Bike share companies, such as Lime, have products lined up around larger cities to help provide transportation. Photo courtesy of Anna Tegelberg.

Bikes or scooters? Micro-mobility in Kirkland transportation remains undecided

Council expresses mixed reviews about bike and scooter-share programs.

It is still undecided whether or not Kirkland will be establishing a bike share pilot program this year.

The plan was approved by the City Council for a one-year trial on March 4. By April 17, not a single bike share company had submitted a proposal to Kirkland.

According to a memorandum by the Department of Public Works, many companies had previously expressed interest in coming to Kirkland, however, responses from the organizations varied when contacted by the city.

Lime suggested a shorter pilot duration or a possible scooter-only system, arguing that Kirkland’s market would not be profitable without scooters. Uber’s company, Jump, and Lyft’s company, Motivate, were both interested in launching on the Eastside, yet this would not happen until much later in the year. Other scooter-only companies, such as Spin and Bird, do not have programs in this region presently.

“I think this micro-mobility is potentially a solution for us, and regardless of what we do with a pilot program, we should continue to craft policies around these vehicles,” said councilmember Tom Neir at the June 4. council meeting. “Whether or not we have a pilot, they are going to come to Kirkland.”

Gotcha is another rental app that offers electric bikes, electric scooters and ride sharing.
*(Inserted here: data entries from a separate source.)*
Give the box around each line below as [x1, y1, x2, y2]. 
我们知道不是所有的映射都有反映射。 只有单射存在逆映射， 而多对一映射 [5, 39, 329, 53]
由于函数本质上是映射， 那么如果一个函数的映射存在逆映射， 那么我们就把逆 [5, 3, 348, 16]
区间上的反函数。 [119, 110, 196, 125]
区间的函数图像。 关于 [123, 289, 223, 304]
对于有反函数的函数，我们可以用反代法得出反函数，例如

The company reached out to the city and expressed interest in coming to Kirkland, however, it required more time to launch its business model.

The memorandum expressed that Gotcha would be a reasonable fit for the city because of the company’s hub-based system. Councilmembers and the general public have expressed concern regarding bike parking due to small sidewalk space, therefore bike “hubs” would be helpful to minimize random parking around the city.
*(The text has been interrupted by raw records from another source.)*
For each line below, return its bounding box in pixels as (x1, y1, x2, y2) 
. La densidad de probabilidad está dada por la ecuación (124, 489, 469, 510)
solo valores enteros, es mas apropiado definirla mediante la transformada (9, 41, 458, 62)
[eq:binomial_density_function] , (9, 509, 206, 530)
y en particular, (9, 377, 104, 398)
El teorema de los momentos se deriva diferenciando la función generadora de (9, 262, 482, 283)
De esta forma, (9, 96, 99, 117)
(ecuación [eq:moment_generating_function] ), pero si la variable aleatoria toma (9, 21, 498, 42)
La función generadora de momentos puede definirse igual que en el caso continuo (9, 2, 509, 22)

Another standout quality of Gotcha is the temporary hold feature, which allows customers to briefly hold their reservation and park the bike in a “free floating” mode while completing a task or eating lunch. The bike hubs are only required when permanently ending the trip, as referenced in the memorandum.

Gotcha has invested in technologically advanced gadgets for each of its products. It is currently developing an attached screen on which users can see parking hub locations. Additionally, the company is working to create signal blinkers for scooters to improve safety for riders. There is a potential for GPS technology to be added to the equipment as well.

The memorandum states that scooter-share programs are presently being used in more than 60 U.S. cities. According to a report from the National Association of City Transportation Officials, people took 84 million trips on shared mobility devices nationally in 2018 and 45 percent of those trips were on scooters.

Neil highlighted the importance of scooters to provide additional options for people to get around the city. He thinks scooters are primarily desired by the public.

“I view scooters as a way to work away from single-occupancy vehicles, but it is also a way to expand our ten-minute neighborhoods,” said Neir. “These scooters can get you a further distance.”

At present, council does not recommend the implementation of a scooter pilot program. They will be continuing conversations with Gotcha to evaluate the probability of incorporating hub-based parking.

“It’s hard for me to get past some of the safety aspects,” said councilmember Jon Pascal at the meeting.

He expressed concern about the safety of citizens if forced to ride scooters in the streets, especially when roads may be in poor condition.

Councilmember had previously used the ride sharing products in Spokane, where scooters are currently present. He explained the difficulty and danger of signaling while keeping both hands on the handles.

Next steps include continued research and waiting to see how the industry alters and changes before revisiting the issue.